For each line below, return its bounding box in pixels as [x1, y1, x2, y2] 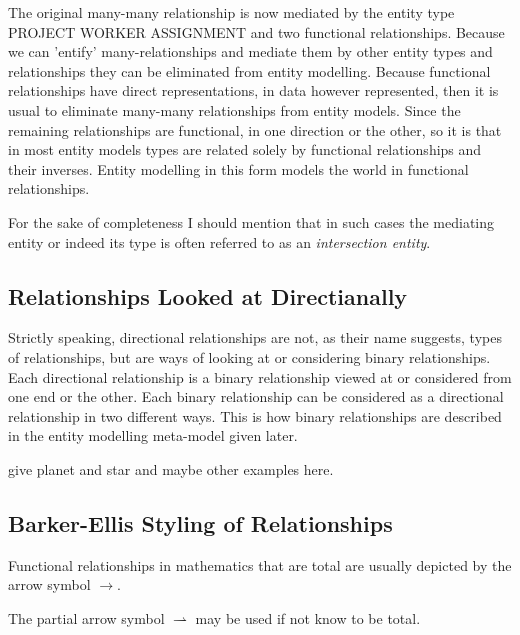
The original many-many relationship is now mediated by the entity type [8, 2, 455, 22]
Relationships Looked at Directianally [8, 280, 408, 311]
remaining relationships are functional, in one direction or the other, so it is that [8, 119, 502, 140]
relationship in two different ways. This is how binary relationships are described [8, 405, 502, 426]
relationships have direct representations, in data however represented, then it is [8, 80, 499, 101]
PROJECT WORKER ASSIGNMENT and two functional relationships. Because [8, 21, 505, 42]
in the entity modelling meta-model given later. [8, 425, 298, 446]
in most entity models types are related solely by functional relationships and [8, 139, 482, 160]
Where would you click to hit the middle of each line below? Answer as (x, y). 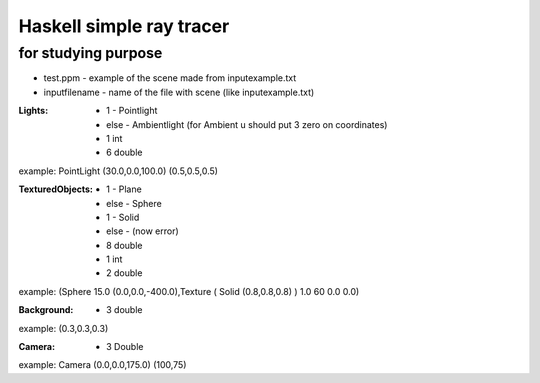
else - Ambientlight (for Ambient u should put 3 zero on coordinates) (247, 124)
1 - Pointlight (132, 111)
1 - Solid (123, 217)
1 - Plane (124, 189)
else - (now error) (142, 231)
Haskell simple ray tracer (124, 26)
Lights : (33, 111)
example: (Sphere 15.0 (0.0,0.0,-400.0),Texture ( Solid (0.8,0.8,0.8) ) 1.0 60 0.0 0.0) (189, 291)
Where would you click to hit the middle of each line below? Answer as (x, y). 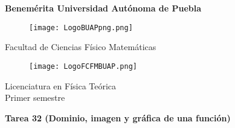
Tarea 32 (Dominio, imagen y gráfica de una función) (118, 117)
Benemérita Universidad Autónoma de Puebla (103, 8)
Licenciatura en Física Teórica (61, 85)
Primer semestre (35, 98)
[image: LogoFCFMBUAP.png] (83, 66)
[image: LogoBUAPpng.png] (81, 27)
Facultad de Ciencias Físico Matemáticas (81, 47)
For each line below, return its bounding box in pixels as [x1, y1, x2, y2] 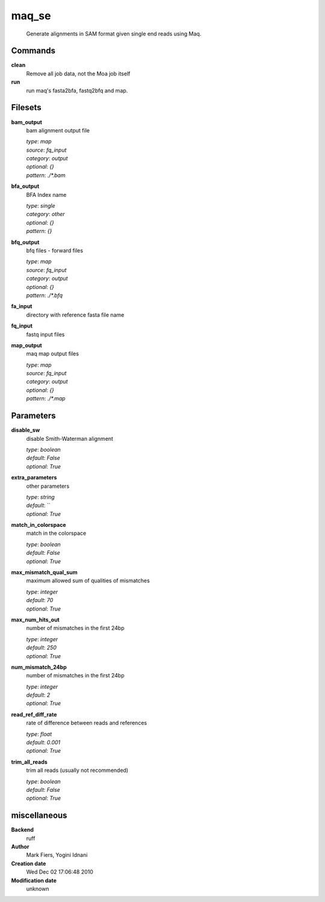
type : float [26, 730, 52, 738]
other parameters [26, 482, 70, 490]
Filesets [11, 102, 42, 113]
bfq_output [11, 238, 40, 246]
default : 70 [26, 597, 54, 604]
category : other [26, 211, 66, 218]
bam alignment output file [26, 126, 90, 134]
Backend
# # # # # # #
Assignment
Could you transcribe every entry above exactly, leaving out the images?

Output for this task
For each line below, return its bounding box in pixels as [x1, y1, x2, y2] 
The original many-many relationship is now mediated by the entity type [8, 2, 455, 22]
Relationships Looked at Directianally [8, 280, 408, 311]
remaining relationships are functional, in one direction or the other, so it is that [8, 119, 502, 140]
relationship in two different ways. This is how binary relationships are described [8, 405, 502, 426]
relationships have direct representations, in data however represented, then it is [8, 80, 499, 101]
PROJECT WORKER ASSIGNMENT and two functional relationships. Because [8, 21, 505, 42]
in the entity modelling meta-model given later. [8, 425, 298, 446]
in most entity models types are related solely by functional relationships and [8, 139, 482, 160]
Where would you click to hit the middle of each line below? Answer as (x, y). 
else - Ambientlight (for Ambient u should put 3 zero on coordinates) (247, 124)
1 - Pointlight (132, 111)
1 - Solid (123, 217)
1 - Plane (124, 189)
else - (now error) (142, 231)
Haskell simple ray tracer (124, 26)
Lights : (33, 111)
example: (Sphere 15.0 (0.0,0.0,-400.0),Texture ( Solid (0.8,0.8,0.8) ) 1.0 60 0.0 0.0) (189, 291)
Where would you click to hit the middle of each line below? Answer as (x, y). 
Tarea 32 (Dominio, imagen y gráfica de una función) (118, 117)
Benemérita Universidad Autónoma de Puebla (103, 8)
Licenciatura en Física Teórica (61, 85)
Primer semestre (35, 98)
[image: LogoFCFMBUAP.png] (83, 66)
[image: LogoBUAPpng.png] (81, 27)
Facultad de Ciencias Físico Matemáticas (81, 47)
For each line below, return its bounding box in pixels as [x1, y1, x2, y2] 
type : float [26, 730, 52, 738]
other parameters [26, 482, 70, 490]
Filesets [11, 102, 42, 113]
bfq_output [11, 238, 40, 246]
default : 70 [26, 597, 54, 604]
category : other [26, 211, 66, 218]
bam alignment output file [26, 126, 90, 134]
Backend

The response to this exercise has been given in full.